Battery life has always been one of the most crucial aspects of a smartphone. With so many flagship smartphones today offering large battery capacities, one question popped up: which flagship smartphone had the best battery life?
With that in mind, we took several high-end smartphones and ran them through a series of tests to measure their battery life. To our surprise, some of the results are quite…unexpected, to say the least. Let’s find out how the Huawei Mate 8, the Nexus 6P, the Sony Xperia Z5 Premium, and the Samsung Galaxy S7 edge stack up against each other.
In these battery drain tests, we made sure that all four devices were set up as similarly to each other as possible. The display brightness was set to 100%, the media volume at about 50%, and Silent Mode was activated. Of course, we also performed a factory reset on these smartphones before performing the tests.
To take things one step further to replicate real life usage, we set up these four smartphones to be ready for use: they were logged on to the same Google, Facebook, Messenger, as well as Instagram accounts. Other apps that we deem necessary for a smartphone – such as WhatsApp and YouTube, if not already pre-installed – were also downloaded. Simply put, any one of these devices are ready for use once a SIM card is inserted.
Now that we have set up our parameters, let’s move on to the first test.
First Test: AnTuTu Tester
We start off this battery life drain test with a synthetic benchmark app from AnTuTu. In this test, all four devices ran the same built-in battery life test of the app at the same time; any notification or email that comes in will appear on all four devices, eliminating as much inconsistencies as possible.
The Xperia Z5 Premium was the first device to end the test. We’re not sure if it’s the 4K resolution kicking in during this test, or its 3,450mAh battery (the smallest capacity among the lot alongside the Nexus 6P), but this was a rather poor showing from Sony.

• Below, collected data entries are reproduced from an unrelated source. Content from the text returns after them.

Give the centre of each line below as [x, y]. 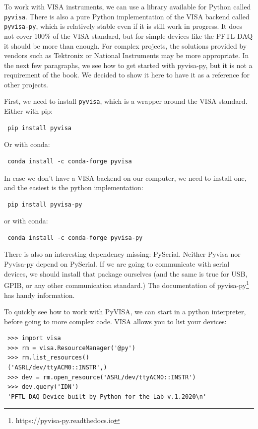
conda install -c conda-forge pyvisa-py [75, 238]
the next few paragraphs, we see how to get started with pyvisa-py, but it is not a [128, 65]
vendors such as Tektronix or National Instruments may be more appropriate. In [127, 55]
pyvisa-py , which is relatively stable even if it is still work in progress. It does [123, 26]
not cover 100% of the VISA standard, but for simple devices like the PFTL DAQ [129, 36]
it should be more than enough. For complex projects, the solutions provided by [126, 45]
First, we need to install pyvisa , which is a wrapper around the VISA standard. [126, 101]
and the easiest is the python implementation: [74, 187]
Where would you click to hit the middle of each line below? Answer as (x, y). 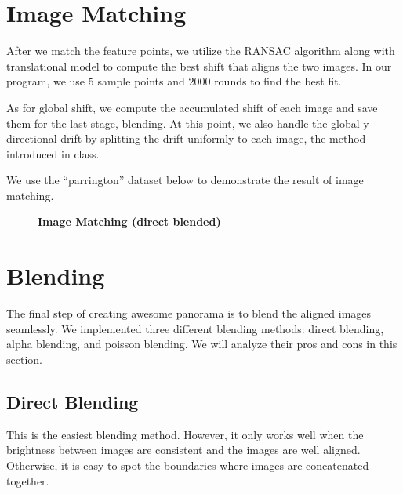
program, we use (46, 81)
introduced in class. (53, 153)
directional (32, 138)
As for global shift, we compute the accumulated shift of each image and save (192, 107)
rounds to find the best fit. (278, 81)
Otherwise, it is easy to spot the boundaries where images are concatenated (188, 465)
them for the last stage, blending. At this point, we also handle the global (183, 123)
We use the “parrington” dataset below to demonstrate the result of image (185, 180)

After the Xperia Z5 Premium is the Mate 8, followed very closely by the Nexus 6P, which surprised us quite a bit. On paper, the Nexus 6P should have worse battery life. It has a 3,450mAh battery in comparison to the Mate 8’s bigger 4,000mAh battery, and the 6P also has a higher resolution 1440p display (the Mate 8 has a Full HD display).
Even more surprising is perhaps the Galaxy S7 edge’s results. While it won by a rather small margin over the Mate 8, it still manages to outlast the other devices in this list. This is despite the fact that the S7 edge has a smaller 3,600mAh battery and a sharper 1440p display compared to the Mate 8.
Let’s draw some conclusions about the results. Obviously, what’s written on the spec sheet definitely does not translate to real-life results – this test may be generic, but read on to see what we mean.
The other thing is in the hardware itself. The Mate 8 and Z5 Premium use IPS displays, while the Nexus 6P and Galaxy S7 edge feature AMOLED screens – and the results (especially from the other tests below) are plain to see (sorry).
AnTuTu Tester’s battery test displays a lot of black backgrounds, and AMOLED displays typically have better energy consumption in this scenario; when displaying blacks, AMOLED panels switch off individual pixels, which in turn helps greatly with battery life.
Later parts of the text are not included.